FAQ: Guide to Patient Privacy and Security Best Practices

Patient privacy and data security are critical elements of our healthcare system at large, but smaller practices may struggle to know where to turn for information that helps keep their businesses safe. This FAQ provides a quick reference for gynecology practices looking to run an efficient but secure electronic office.

1. How do I choose an EHR before beginning EHR implementation? Your electronic health record, or EHR, serves several purposes — to store, back up and retain your patient data — but it needs to do so securely, and while integrating with your existing equipment as much as possible. Before implementing an EHR, list out your wants and needs, see what options come with which systems and decide which one checks the most of your boxes.
2. Is medical records management the same for small private practices and large hospitals? Is a small practice held to the same standards as large hospitals for protecting against ransomware attacks? Physicians are required to protect the same information under HIPAA regulations, but the government knows private practices do not have the same operating capital as hospitals, and it allows them differing levels of cybersecurity. Though cybercriminals may be more likely to attack hospitals, smaller practices are still held to the privacy regulations. All private practices should regularly conduct a HIPAA risk assessment to ensure they continue to adhere to privacy laws.
3. How can you protect patient information from hackers? Patient data is appealing to cyberhackers in two ways. First, most of the data can be sold on the dark web. Second, hackers expect healthcare organizations to have security flaws that can be easily exploited. You can reduce the likelihood of falling victim to a cyberattack by following best practices for encryption and security and by making sure your systems are up to date.
4. What healthcare security best practices should I be following? Following best practices will help you avoid being vulnerable to ransomware and recover if an attack occurs. These best practices include keeping your computer and medical equipment systems up to date and backing up files securely. You should also have an established set of security rules for your practice, conduct regular audits and know how to react if a ransomware attack does occur.
5. How do federal healthcare cybersecurity guidelines apply to my gynecology practice?
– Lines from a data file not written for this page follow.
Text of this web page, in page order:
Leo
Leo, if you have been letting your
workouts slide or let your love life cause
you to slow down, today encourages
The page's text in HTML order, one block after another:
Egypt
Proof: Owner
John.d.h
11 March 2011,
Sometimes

The Health Industry Cybersecurity Practices published by the U.S. government in 2018 outlines how to protect patient data and privacy. Though the practices are voluntary, they are intended to help medical practices of any size mitigate the threat of cyberattacks.
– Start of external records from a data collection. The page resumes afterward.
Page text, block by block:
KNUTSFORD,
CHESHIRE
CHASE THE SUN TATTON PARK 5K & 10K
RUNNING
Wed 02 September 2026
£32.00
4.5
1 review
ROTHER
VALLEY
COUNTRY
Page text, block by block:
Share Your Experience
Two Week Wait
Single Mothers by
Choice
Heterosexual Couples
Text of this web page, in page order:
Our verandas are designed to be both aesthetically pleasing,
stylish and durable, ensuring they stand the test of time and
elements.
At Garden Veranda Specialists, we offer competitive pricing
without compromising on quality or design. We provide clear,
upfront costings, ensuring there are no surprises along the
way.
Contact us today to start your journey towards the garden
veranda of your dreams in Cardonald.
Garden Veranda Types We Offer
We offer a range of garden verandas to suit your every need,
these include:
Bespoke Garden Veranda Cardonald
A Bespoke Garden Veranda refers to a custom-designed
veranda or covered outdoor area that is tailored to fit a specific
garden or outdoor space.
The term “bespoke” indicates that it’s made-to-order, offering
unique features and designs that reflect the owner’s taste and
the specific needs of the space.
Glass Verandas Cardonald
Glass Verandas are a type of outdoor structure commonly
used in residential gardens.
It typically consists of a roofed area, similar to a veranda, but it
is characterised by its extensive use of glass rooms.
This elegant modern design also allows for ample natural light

6. How can I adopt telehealth communication in my practice? Patients are becoming more and more open to telehealth services. Practices that use telehealth appropriately can be reimbursed, potentially see more patients, and even consult with other physicians securely and efficiently. Telemedicine has some privacy and security challenges, but it can be done seamlessly with forethought and the right technology.
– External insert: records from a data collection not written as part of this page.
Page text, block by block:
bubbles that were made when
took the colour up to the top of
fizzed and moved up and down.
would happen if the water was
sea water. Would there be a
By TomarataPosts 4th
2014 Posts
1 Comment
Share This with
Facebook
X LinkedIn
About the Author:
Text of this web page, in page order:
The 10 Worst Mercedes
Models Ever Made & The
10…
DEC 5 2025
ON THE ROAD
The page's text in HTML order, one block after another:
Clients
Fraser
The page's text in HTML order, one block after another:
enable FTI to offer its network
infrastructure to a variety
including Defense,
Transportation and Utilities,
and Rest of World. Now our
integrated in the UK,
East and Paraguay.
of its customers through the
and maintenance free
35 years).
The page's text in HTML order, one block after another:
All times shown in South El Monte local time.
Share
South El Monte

7. Can I correspond with patients by email if I use HIPAA-compliant email encryption? The federal government allows physicians who don't have a secure online patient portal to use email to correspond with patients, but always with "reasonable safeguards." Two of these safety measures include using encrypted email and not using protected health information (PHI) in the subject line. If you are not using encryption, you should omit all PHI.
8. Do voice search devices like Alexa meet HIPAA requirements for patient privacy? Although digital assistants make life easier in some respects, they are not appropriate for use in a medical practice — and they could lead to security breaches. Assistants like Alexa were not built with privacy in mind, and they are not HIPAA-compliant.

Practices are required to know and follow their obligations under the law. However, protecting patient privacy is also about maintaining trust with clients. Following proper security protocols and ensuring that systems are protected will help a practice maintain both their lawful obligations and patients' peace of mind.